▶ _PROBLEM TO SOLVE_:
Restate the following data in its entirety, word for word and without images.
========================================================================
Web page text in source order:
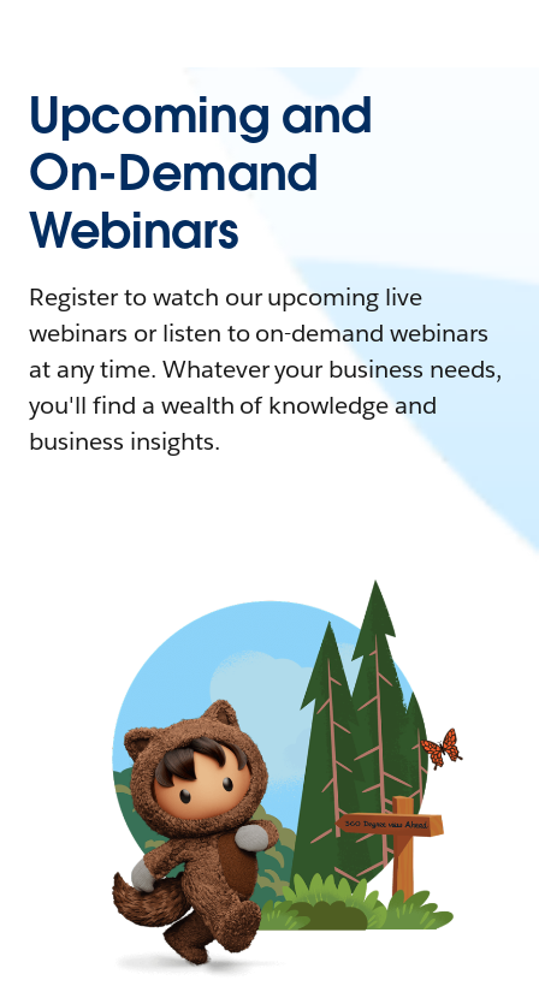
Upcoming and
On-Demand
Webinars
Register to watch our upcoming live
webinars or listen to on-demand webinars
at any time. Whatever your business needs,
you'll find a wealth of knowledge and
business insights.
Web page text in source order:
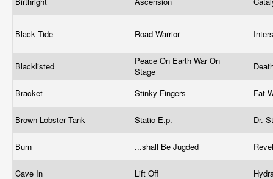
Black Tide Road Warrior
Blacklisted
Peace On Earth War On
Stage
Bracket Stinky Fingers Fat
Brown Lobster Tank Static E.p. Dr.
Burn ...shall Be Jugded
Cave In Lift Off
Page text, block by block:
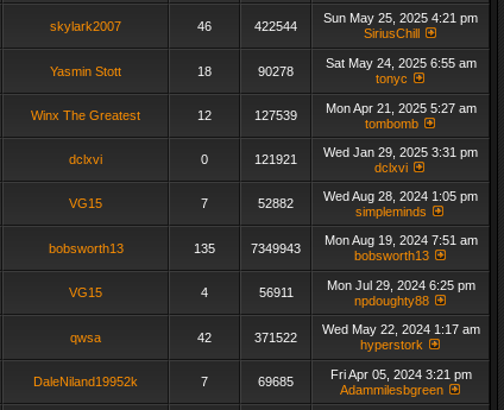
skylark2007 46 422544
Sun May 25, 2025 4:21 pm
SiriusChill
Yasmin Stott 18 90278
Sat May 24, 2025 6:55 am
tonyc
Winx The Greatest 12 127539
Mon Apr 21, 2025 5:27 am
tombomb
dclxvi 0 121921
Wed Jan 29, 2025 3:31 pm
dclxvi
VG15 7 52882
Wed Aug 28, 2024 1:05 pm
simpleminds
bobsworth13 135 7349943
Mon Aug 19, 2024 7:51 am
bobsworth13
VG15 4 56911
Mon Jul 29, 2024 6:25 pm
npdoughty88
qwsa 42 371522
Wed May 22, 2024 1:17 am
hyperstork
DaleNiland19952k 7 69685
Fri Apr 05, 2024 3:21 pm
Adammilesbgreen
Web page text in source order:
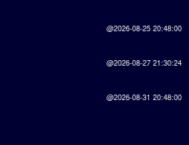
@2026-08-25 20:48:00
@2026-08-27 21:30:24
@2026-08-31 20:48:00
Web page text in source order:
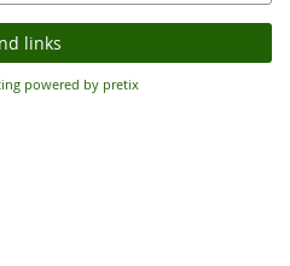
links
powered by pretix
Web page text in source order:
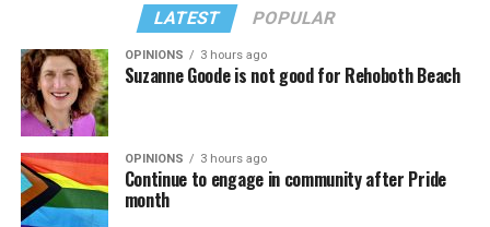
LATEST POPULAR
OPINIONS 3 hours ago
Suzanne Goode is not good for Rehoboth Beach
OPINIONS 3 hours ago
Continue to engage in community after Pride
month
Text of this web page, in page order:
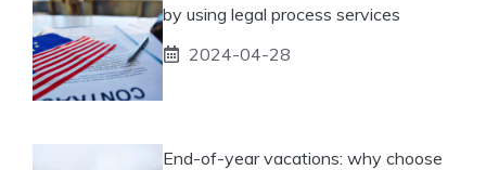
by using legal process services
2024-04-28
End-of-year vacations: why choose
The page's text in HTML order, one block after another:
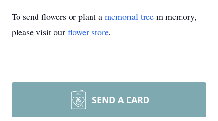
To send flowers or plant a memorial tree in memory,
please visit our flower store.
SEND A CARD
========================================================================
▶ _RESULT OF THE TASK_:
Web page text in source order:
Upcoming and
On-Demand
Webinars
Register to watch our upcoming live
webinars or listen to on-demand webinars
at any time. Whatever your business needs,
you'll find a wealth of knowledge and
business insights.
Web page text in source order:
Black Tide Road Warrior
Blacklisted
Peace On Earth War On
Stage
Bracket Stinky Fingers Fat
Brown Lobster Tank Static E.p. Dr.
Burn ...shall Be Jugded
Cave In Lift Off
Page text, block by block:
skylark2007 46 422544
Sun May 25, 2025 4:21 pm
SiriusChill
Yasmin Stott 18 90278
Sat May 24, 2025 6:55 am
tonyc
Winx The Greatest 12 127539
Mon Apr 21, 2025 5:27 am
tombomb
dclxvi 0 121921
Wed Jan 29, 2025 3:31 pm
dclxvi
VG15 7 52882
Wed Aug 28, 2024 1:05 pm
simpleminds
bobsworth13 135 7349943
Mon Aug 19, 2024 7:51 am
bobsworth13
VG15 4 56911
Mon Jul 29, 2024 6:25 pm
npdoughty88
qwsa 42 371522
Wed May 22, 2024 1:17 am
hyperstork
DaleNiland19952k 7 69685
Fri Apr 05, 2024 3:21 pm
Adammilesbgreen
Web page text in source order:
@2026-08-25 20:48:00
@2026-08-27 21:30:24
@2026-08-31 20:48:00
Web page text in source order:
links
powered by pretix
Web page text in source order:
LATEST POPULAR
OPINIONS 3 hours ago
Suzanne Goode is not good for Rehoboth Beach
OPINIONS 3 hours ago
Continue to engage in community after Pride
month
Text of this web page, in page order:
by using legal process services
2024-04-28
End-of-year vacations: why choose
The page's text in HTML order, one block after another:
To send flowers or plant a memorial tree in memory,
please visit our flower store.
SEND A CARD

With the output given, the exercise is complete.